We intended to use a crowdsourcing platform to distribute the derived items, so we set up an online questionnaire. Besides the items, it also contained questions on the demographics of the participants and on their live-streaming consumption behavior. The item order was randomized for every participant and partitioned into several pages in the questionnaire so as not to overwhelm/demotivate participants with one long list. Every item was to be answered on a 5-point scale with the labels Disagree, Somewhat disagree, Neither agree nor disagree, Somewhat agree and Agree. Participants also had the chance to select a sixth option to indicate that they had an issue with the question, for example if they did not understand it. If this option was selected, a free text field appeared in which they could state the issue more specifically. We included four attention check questions to identify careless responses, in which participants were asked to select a specific answer. These four questions were also randomly presented amongst the 68 items. Additionally, we added a question to the end of the questionnaire, in which we asked whether participants in their honest opinion thought that their data should be used, and emphasized that the answer to this question had no impact on the payment. This and the attention checks were shown to be helpful in detecting careless responses (Meade and Craig 2012). In addition, the questionnaire closed with a free text field to allow participants to comment on it.

Participants were recruited using Amazon Mechanical Turk and financially compensated with $1.50 for participating in the on average 11-min study, to meet the minimum wage suggestion of Salehi et al. (2015). Before this main study, we ran a recruiting study to ensure that our main study would be distributed only to US based actual consumers of game live-streams. The study was approved by the Ethical Review Board of the Department of Computer Science at Saarland University (No. 19-2-5).

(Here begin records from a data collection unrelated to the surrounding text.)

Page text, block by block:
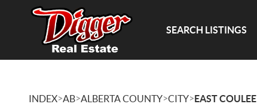
SEARCH LISTINGS
INDEX>AB>ALBERTA COUNTY>CITY>EAST COULEE
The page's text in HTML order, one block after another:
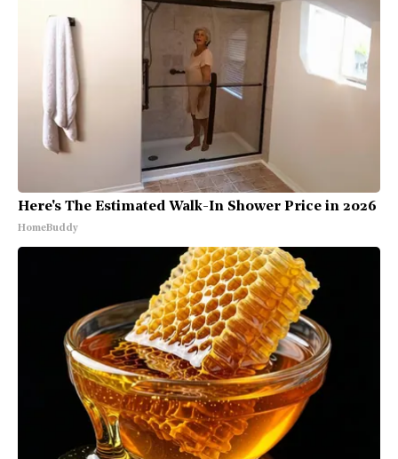
Here's The Estimated Walk-In Shower Price in 2026
HomeBuddy
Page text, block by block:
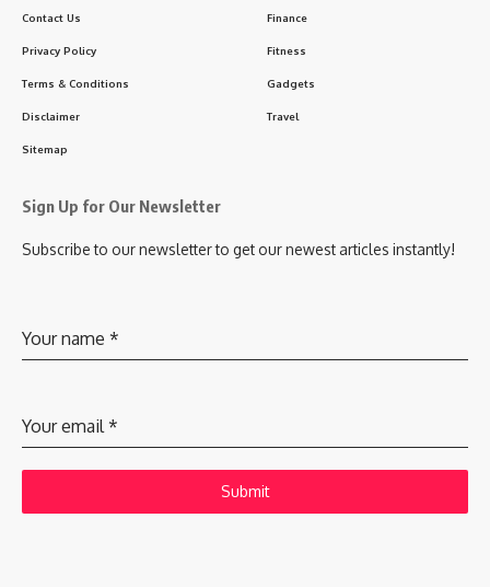
Contact Us
Privacy Policy
Terms & Conditions
Disclaimer
Sitemap
Finance
Fitness
Gadgets
Travel
Sign Up for Our Newsletter
Subscribe to our newsletter to get our newest articles instantly!
Your name *
Your email*
Submit
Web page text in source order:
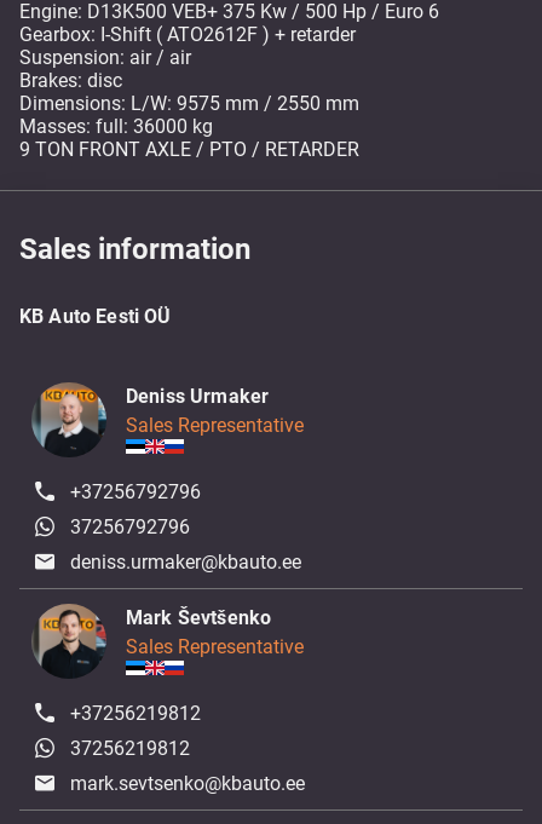
Engine: D13K500 VEB+ 375 Kw / 500 Hp / Euro 6
Gearbox: I-Shift ( ATO2612F ) + retarder
Suspension: air / air
Brakes: disc
Dimensions: L/W: 9575 mm / 2550 mm
Masses: full: 36000 kg
9 TON FRONT AXLE / PTO / RETARDER
Sales information
KB Auto Eesti OÜ
Deniss Urmaker
Sales Representative
+37256792796
37256792796
deniss.urmaker@kbauto.ee
Mark Ševtšenko
Sales Representative
+37256219812
37256219812
mark.sevtsenko@kbauto.ee
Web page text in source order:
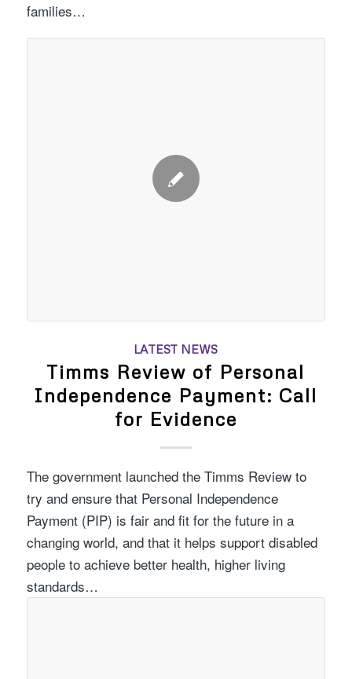
families…
LATEST NEWS
Timms Review of Personal
Independence Payment: Call
for Evidence
The government launched the Timms Review to
try and ensure that Personal Independence
Payment (PIP) is fair and fit for the future in a
changing world, and that it helps support disabled
people to achieve better health, higher living
standards…
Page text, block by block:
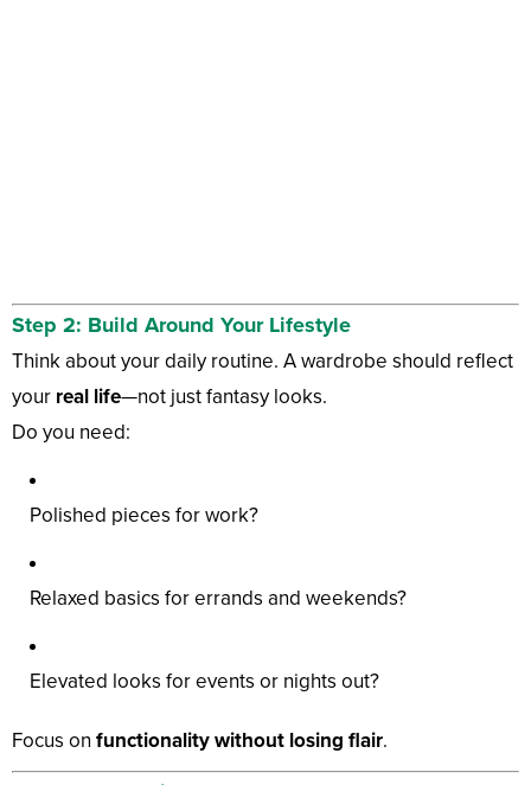
Step 2: Build Around Your Lifestyle
Think about your daily routine. A wardrobe should reflect
your real life—not just fantasy looks.
Do you need:
Polished pieces for work?
Relaxed basics for errands and weekends?
Elevated looks for events or nights out?
Focus on functionality without losing flair.

Thirty-two out of the initial 248 participants were removed for failing at least one attention check, while five participants indicated that we should not use their data. The data of the remaining 211 US participants (gender: 66 females, 138 males, 2 gender variant, 5 preferred not to report; age: 18–24: 30x; 25–31: 85x; 32–38: 58x; 39–45: 19x; >45: 12x; 7 preferred not to report) were used subsequently. The age distribution roughly resembles the age distribution of US video game players in 2021 (as of February 2021).Footnote 6 Due to our recruiting study, all participants reported consuming game live-streams, although to a varying degree: 9 viewers indicated that they watch less than 1 h of game live-stream content per week, 73 watch 2 to 3 h, 76 watch 4 to 9 h, 36 watch 10 to 18 h, and 17 watch more than 18 h of game live-stream content per week. Most participants reported watching 1 or 2 streamers regularly (68x), or 3 to 4 (97x). 40 participants also indicated that they stream content themselves, with 29 participants having an average audience of less than 80 viewers and only three participants having an average audience of at least 250 viewers.

Exploratory factor analysis

We first report the results of the prerequisite checks for the principal components Exploratory Factor Analysis (EFA), followed by the analysis. All analyses in this first study were conducted using IBM SPSS Statistics, Version 25.0.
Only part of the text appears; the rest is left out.